O zamanlar ağaç tepelerinden inmezdim. Şeker kız Candy, Çalıkuşunun Feridesi misali.  Dizkapaklarım hep yara bere, kollarım çizik içinde. Salıncak vazgeçilmezim. Volan vurmak ezberimdi. Akasyalar açarken boğaza karşı uçmanın tarifi yok. Yıldızlı gecelerde, hamak içinde şarkı söylemek pek bir güzeldi. Beni hep bu güzel havalar mahvetti. Şairlerin dizelerinden gökyüzüne bir merdivenim vardı. Kırgın ruhumla saklandığım sayfalar sarıp sarmalardı. Tom amcanın kulübesi, Şeker Portakalı, Tom Sawyerın maceraları, Küçük Kara Balık, Kaf dağının ardındaki Zümrüdü Anka olmak bilgi ağacındaki her bilgiyi yalayıp yutmak. 
O zamanlar diz boyu karlar vardı. Kartopu savaşları, kızaran burunlar, soğuktan donan parmaklar. Yine de bütün çocuklar sokaktaydık. İç içe kucak kucağa oynamaktaydık. 

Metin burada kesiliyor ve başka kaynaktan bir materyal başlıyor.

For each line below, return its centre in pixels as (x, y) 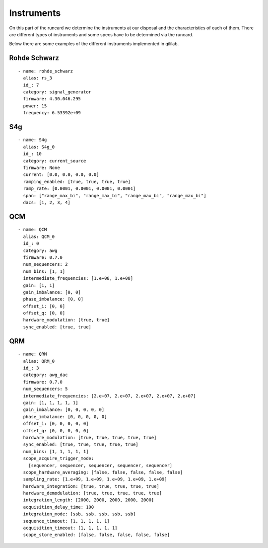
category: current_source (55, 161)
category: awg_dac (45, 375)
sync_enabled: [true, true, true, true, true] (81, 444)
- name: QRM (33, 354)
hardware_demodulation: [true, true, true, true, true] (93, 493)
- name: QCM (33, 230)
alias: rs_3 (37, 78)
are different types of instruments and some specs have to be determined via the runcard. (101, 34)
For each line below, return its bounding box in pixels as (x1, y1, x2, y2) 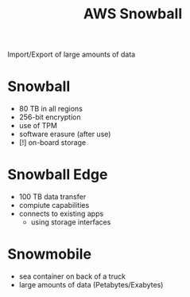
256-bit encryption (18, 112, 81, 122)
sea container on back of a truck (18, 272, 126, 281)
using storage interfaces (30, 217, 111, 227)
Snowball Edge (7, 166, 108, 184)
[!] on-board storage (18, 138, 87, 147)
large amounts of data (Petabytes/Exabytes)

O zamanlar, kardan adamlar adam gibi adamdı. Sabahtan akşama cıvıyıp erimez, günlerce dimdik ayakta kalırdı. Hayat zordu, insanlar zoru kolay yapmanın bir yolunu bulurdu. Umut hep vardı, karanlık gecenin sonunda güneş doğardı. Boğazın dalgası, ayazı hiç eksik olmazdı. Gemiler batar, deniz haftalarca yanardı. 
 O zamanlar leylaklar nisanda, güller mayısta açardı. Yediverenler hariç, karda açan bir gülüm vardı. Merdiven başında beyaz çiğ taneleri koklardım yapraklarında.